Because of the facts mentioned in the previous arguments, showing that the 70 years of Jerusalem’s desolation really was 70 years (not 50!), some have suggested that perhaps 587 BCE is correct, but the date of Babylon’s defeat is the one that is wrong. Perhaps, they say, that Jerusalem was destroyed in 587, lay desolate for 70 years, and then Babylon was conquered in 519 BCE at which time the exiles were released.
Of course, there is abundant secular evidence to show that 539 BCE is the date of Babylon’s defeat, and most importantly, such evidence is accepted by us because it does not contradict the scriptures. Aside from that, the 519 date is unscriptural.
If Babylon was defeated 20 years after generally accepted, that would push all events afterwards forward by 20 years also. This is because many historical dates are based on the date of Babylon’s defeat.

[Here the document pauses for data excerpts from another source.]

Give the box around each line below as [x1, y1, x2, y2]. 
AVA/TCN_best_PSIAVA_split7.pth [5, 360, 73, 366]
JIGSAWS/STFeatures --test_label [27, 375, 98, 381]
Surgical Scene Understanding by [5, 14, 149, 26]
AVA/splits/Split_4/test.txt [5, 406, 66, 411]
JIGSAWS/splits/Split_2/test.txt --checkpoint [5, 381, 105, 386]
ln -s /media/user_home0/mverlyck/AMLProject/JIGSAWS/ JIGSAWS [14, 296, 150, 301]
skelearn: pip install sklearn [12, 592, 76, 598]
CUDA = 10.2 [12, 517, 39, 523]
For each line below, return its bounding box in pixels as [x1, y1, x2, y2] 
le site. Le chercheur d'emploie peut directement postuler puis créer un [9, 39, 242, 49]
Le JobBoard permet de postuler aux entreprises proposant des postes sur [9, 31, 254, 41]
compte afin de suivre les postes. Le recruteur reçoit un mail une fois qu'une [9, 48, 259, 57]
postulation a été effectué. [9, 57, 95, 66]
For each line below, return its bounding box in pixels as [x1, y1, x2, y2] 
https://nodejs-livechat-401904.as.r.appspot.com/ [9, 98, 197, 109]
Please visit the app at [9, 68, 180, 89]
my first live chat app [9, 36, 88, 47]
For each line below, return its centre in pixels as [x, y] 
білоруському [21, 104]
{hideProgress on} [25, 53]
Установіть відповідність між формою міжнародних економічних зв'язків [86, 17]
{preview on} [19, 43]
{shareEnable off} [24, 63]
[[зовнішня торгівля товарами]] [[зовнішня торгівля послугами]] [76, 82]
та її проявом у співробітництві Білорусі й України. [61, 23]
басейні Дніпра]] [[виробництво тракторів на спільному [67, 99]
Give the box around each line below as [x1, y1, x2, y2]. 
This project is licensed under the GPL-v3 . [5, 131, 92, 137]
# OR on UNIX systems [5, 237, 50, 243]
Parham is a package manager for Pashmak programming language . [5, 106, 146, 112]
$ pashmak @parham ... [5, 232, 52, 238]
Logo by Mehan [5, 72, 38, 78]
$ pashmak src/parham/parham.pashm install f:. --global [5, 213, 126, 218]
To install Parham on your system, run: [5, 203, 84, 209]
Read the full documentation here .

This would affect the prophecy of the coming of the Messiah, the Seventy Weeks prophecy. The “word to go forth and rebuild Jerusalem” would have been given in 435 BCE, not 455 BCE. Hence, Jesus was born in 19 CE, baptized in 49 CE, and died in 53 CE. The destruction of Jerusalem by Rome would have subsequently occurred in 90 CE.
Either Jesus isn't the Messiah, Roman history is terribly unreliable, or these dates are simply wrong. The 519 BCE date is impossible, 539 BCE is the only acceptable and reasonable date for the overthrow of the Babylonian Empire, thus making 607 BCE the date for the destruction of Jerusalem 70 years earlier.